The scope of the claims

 [1] A lightweight molding material comprising a binder resin containing a polybula alcohol-based resin, a viscosity modifier, water, and a lightening material,

 The addition amount of the lightening material is set to a value within a range of 3 to 22% by weight with respect to the total amount, and the addition amount of the water is within a range of 65 to 92% by weight with respect to the total amount. A lightweight molding material characterized in that the blending ratio (weight ratio) of water Z polybulualcohol-based resin is a value in the range of 3 to 300.

[2] The addition amount of the polyvinyl alcohol-based resin as the Norder resin is set to a value within the range of 0.2 to 22% by weight with respect to the total amount. The lightweight modeling material as described in the item.

 [3] The addition amount of the viscosity modifier is set to a value within the range of 0.1 to 20% by weight with respect to the total amount, and the blending ratio (weight ratio) of the water Z viscosity modifier is 3 to 920. The lightweight modeling material according to claim 1 or 2, characterized in that the value is within the range.

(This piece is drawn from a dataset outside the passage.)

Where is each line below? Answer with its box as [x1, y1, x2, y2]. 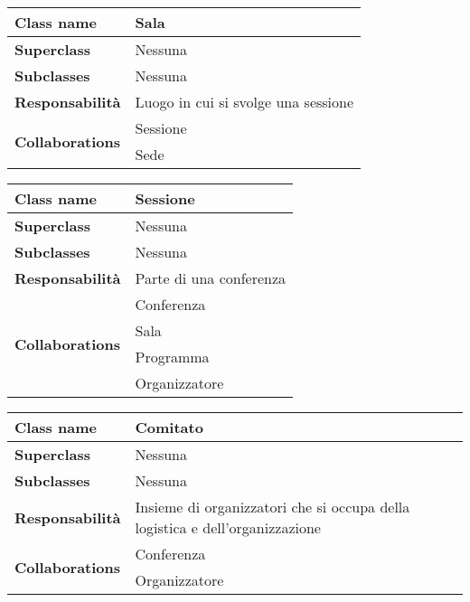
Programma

[4] The viscosity adjusting agent is at least one compound selected from the group consisting of fatty acid, fatty acid salt, sulfonate, sulfate ester salt, and polysaccharide strength. The lightweight modeling material as described in any one of Claim 3.

[5] When the viscosity modifier is a first viscosity modifier, it contains a polyhydric alcohol as a second viscosity modifier different in kind from the first viscosity modifier. The lightweight modeling material according to claim 4.

[6] The penetration of the lightweight molding material measured in accordance with JISK2207 is set to a value within the range of 8 to 80 mm (measurement temperature: 25 ° C). The lightweight modeling material according to any one of the fifth item.

[7] Discharge amount of the lightweight modeling material (capacity: 250 ml, squeezing port: polygonal shape, outer diameter: 17 mm

, Inner diameter: Using a 13mm squeezer, the capacity of lightweight molding material to be squeezed out in 10 seconds 2)

The lightweight modeling material according to any one of claims 1 to 6, wherein the value is within a range of up to 250 cm ³ ZlO seconds.

[8] The lightweight modeling material according to any one of claims 1 to 7, wherein the volumetric shrinkage of the lightweight modeling material is set to a value of 35% or less.

[9] The lightweight construction according to any one of claims 1 to 8, wherein the lightening material is an organic hollow microsphere or an inorganic hollow microsphere. Shape material.

 [10] The lightweight modeling material further includes a colorant, and the amount of the colorant added is set to a value within a range of 0.01 to 10% by weight with respect to the total amount. The lightweight modeling material as described in any one of Claims 1-9.

 [11] The light-weight modeling material is creamy, and when the light-weight modeling material is squeezed out through a throttle port having a predetermined shape, the predetermined shape of the throttle port is retained. The lightweight modeling material as described in any one of the range 1st term-10th term.